*** DATA Section Begins ***

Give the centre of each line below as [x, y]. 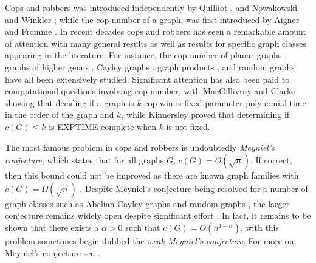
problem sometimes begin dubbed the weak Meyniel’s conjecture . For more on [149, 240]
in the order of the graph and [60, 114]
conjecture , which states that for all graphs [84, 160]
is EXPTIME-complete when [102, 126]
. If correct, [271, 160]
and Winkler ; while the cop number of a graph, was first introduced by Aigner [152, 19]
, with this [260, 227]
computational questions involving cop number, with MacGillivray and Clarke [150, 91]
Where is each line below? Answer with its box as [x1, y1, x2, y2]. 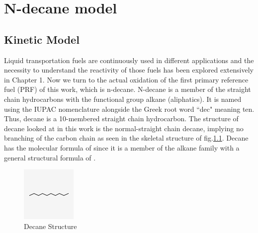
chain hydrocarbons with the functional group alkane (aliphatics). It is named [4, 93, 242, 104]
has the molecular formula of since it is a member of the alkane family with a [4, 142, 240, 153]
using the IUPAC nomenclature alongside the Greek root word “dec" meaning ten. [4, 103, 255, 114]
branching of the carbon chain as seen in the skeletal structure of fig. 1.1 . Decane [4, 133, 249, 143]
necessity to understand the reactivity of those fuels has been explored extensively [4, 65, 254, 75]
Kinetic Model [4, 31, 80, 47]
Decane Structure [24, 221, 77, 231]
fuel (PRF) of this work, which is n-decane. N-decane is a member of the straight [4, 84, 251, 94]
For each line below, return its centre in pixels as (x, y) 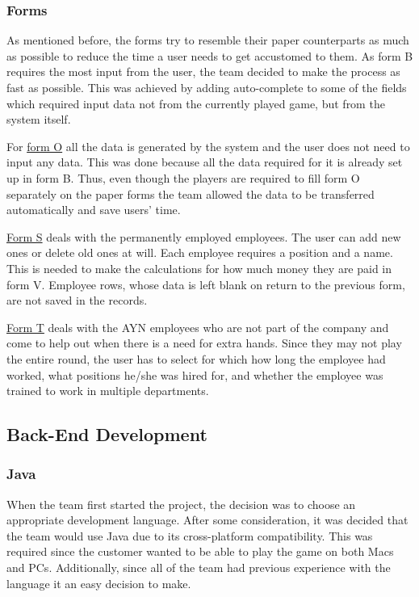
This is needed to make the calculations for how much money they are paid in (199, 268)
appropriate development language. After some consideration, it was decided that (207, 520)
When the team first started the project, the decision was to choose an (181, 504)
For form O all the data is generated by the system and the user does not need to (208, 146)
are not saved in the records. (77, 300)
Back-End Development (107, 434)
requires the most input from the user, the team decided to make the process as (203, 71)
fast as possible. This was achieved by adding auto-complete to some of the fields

*** DATA Section Ends ***

### YOUR ASSIGNMENT
Nothing but the lines from the first line of the data through the line with "computational questions involving" belongs in the answer, copied exactly and without pictures.

### SOLUTION TO THIS EXERCISE
Give the centre of each line below as [x, y]. 
problem sometimes begin dubbed the weak Meyniel’s conjecture . For more on [149, 240]
in the order of the graph and [60, 114]
conjecture , which states that for all graphs [84, 160]
is EXPTIME-complete when [102, 126]
. If correct, [271, 160]
and Winkler ; while the cop number of a graph, was first introduced by Aigner [152, 19]
, with this [260, 227]
computational questions involving cop number, with MacGillivray and Clarke [150, 91]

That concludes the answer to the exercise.